Graduation CapOn Thursday, I took my final exams for my final year of school at Northwestern California University School of Law. Assuming I passed my exams, I now have a law degree making me eligible to take the February 2019 California Bar Examination, which I shall do.

If you’ve been following, you know NWCU is a distance learning school. They combine reading assignments, live online classes, recorded coursework, and a message board to accomplish a legal education. The American Bar Association categorically refuses to accredit law schools that offer distance learning, so graduates are left to take the bar exams of states that do not require the ABA’s blessing. That said, four years at NWCU cost me about a tenth of a traditional law school (~$15,000 — total, not per year), and I was able to do it without giving up the day job.
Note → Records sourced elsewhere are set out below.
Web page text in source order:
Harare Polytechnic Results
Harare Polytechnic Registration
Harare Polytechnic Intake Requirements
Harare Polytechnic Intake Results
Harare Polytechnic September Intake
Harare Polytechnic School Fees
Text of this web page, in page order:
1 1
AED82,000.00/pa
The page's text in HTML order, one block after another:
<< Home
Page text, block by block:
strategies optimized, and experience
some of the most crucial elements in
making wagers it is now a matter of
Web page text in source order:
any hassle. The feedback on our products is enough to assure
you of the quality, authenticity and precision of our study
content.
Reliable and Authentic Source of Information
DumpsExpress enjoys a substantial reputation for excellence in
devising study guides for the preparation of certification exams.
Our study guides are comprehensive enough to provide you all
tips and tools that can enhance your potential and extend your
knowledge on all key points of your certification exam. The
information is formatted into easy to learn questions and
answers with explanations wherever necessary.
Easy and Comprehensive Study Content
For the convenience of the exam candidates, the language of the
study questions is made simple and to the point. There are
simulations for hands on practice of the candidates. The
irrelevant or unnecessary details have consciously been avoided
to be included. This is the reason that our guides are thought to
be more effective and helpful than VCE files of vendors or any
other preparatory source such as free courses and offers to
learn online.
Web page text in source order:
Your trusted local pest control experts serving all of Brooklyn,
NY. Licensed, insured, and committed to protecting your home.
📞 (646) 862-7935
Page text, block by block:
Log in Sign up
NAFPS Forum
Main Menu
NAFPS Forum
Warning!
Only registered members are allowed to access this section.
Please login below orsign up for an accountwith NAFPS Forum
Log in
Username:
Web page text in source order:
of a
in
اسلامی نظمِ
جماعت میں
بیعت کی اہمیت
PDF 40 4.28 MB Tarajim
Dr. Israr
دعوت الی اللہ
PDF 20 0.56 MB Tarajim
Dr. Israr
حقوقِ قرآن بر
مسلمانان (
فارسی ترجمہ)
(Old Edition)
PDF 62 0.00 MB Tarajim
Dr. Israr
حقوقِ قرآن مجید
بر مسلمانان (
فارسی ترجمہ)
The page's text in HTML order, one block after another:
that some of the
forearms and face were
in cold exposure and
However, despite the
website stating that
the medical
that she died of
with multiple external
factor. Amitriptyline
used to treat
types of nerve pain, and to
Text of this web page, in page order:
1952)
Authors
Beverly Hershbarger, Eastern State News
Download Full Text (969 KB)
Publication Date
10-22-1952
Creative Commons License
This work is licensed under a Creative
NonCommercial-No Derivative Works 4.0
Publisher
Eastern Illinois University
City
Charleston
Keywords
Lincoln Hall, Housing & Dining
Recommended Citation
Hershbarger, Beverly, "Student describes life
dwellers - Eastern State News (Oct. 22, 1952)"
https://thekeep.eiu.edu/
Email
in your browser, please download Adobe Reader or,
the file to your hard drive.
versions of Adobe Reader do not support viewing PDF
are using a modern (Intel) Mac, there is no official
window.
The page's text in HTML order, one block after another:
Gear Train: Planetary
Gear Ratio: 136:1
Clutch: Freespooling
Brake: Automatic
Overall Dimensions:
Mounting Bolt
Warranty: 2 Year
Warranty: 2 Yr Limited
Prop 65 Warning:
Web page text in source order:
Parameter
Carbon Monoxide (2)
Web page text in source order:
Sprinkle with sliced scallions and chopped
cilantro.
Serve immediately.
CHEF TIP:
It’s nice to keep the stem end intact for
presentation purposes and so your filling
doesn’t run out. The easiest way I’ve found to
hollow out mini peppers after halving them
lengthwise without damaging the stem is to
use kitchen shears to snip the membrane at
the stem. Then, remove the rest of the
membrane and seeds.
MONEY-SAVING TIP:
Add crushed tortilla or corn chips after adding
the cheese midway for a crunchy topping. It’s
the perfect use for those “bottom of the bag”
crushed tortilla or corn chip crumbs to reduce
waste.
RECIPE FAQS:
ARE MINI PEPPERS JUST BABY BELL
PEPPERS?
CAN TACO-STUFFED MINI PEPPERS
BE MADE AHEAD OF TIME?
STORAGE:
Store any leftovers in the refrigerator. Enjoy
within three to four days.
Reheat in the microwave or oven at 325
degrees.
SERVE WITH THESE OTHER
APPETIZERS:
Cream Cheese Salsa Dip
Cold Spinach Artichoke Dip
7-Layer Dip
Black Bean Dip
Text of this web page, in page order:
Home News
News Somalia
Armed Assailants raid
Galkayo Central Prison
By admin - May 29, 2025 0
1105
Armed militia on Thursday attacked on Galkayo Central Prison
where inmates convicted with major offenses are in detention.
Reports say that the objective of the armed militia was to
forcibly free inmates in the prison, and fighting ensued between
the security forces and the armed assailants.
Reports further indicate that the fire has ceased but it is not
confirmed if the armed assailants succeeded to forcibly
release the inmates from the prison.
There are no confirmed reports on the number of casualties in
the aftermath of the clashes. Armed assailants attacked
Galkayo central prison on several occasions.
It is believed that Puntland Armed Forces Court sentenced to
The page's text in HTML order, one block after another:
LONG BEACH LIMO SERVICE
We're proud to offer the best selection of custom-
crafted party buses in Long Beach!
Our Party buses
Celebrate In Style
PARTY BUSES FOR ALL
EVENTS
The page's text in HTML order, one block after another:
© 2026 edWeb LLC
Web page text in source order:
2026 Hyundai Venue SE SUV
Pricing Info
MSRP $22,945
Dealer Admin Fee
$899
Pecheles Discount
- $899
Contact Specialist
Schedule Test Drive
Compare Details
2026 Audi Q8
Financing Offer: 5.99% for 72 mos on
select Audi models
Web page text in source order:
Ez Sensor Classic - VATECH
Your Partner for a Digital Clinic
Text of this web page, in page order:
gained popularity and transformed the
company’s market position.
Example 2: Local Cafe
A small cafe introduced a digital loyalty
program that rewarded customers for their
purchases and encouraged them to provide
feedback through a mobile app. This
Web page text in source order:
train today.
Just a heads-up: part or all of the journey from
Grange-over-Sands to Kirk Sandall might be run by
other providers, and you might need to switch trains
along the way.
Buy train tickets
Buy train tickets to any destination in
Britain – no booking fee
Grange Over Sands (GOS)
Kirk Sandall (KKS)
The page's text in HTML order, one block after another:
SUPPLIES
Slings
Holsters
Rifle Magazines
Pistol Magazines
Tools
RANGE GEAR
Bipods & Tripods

The graduation rate at NWCU seems to be in the range of 15%, based on a count of students in each year, so it shouldn’t be thought that this law degree is easy. It also requires passing California’s First-Year Law Students’ Examination after the first year, which is probably the biggest driver behind the low graduation rate given that the pass rate for that exam hovers around 20%.

I posted a review of my experience at around the 2 month point and the 2 year point. I still think those are fairly reflective of my experience: you must be self-motivated, have 2 hours per day, every day for 4 years, pay attention to deadlines, and know that if you don’t, no one’s going to remind you until it’s too late. It would probably be in eveyone’s interest if the school did more to keep people on track, but then again, you’re an adult in law school, and as a lawyer, no one is going to hold your hand to make sure you file that brief on time. I do also wish NWCU would update some of their materials that have obviously aged quite a bit, but then again, for most areas of the law, the curriculum hasn’t changed that much.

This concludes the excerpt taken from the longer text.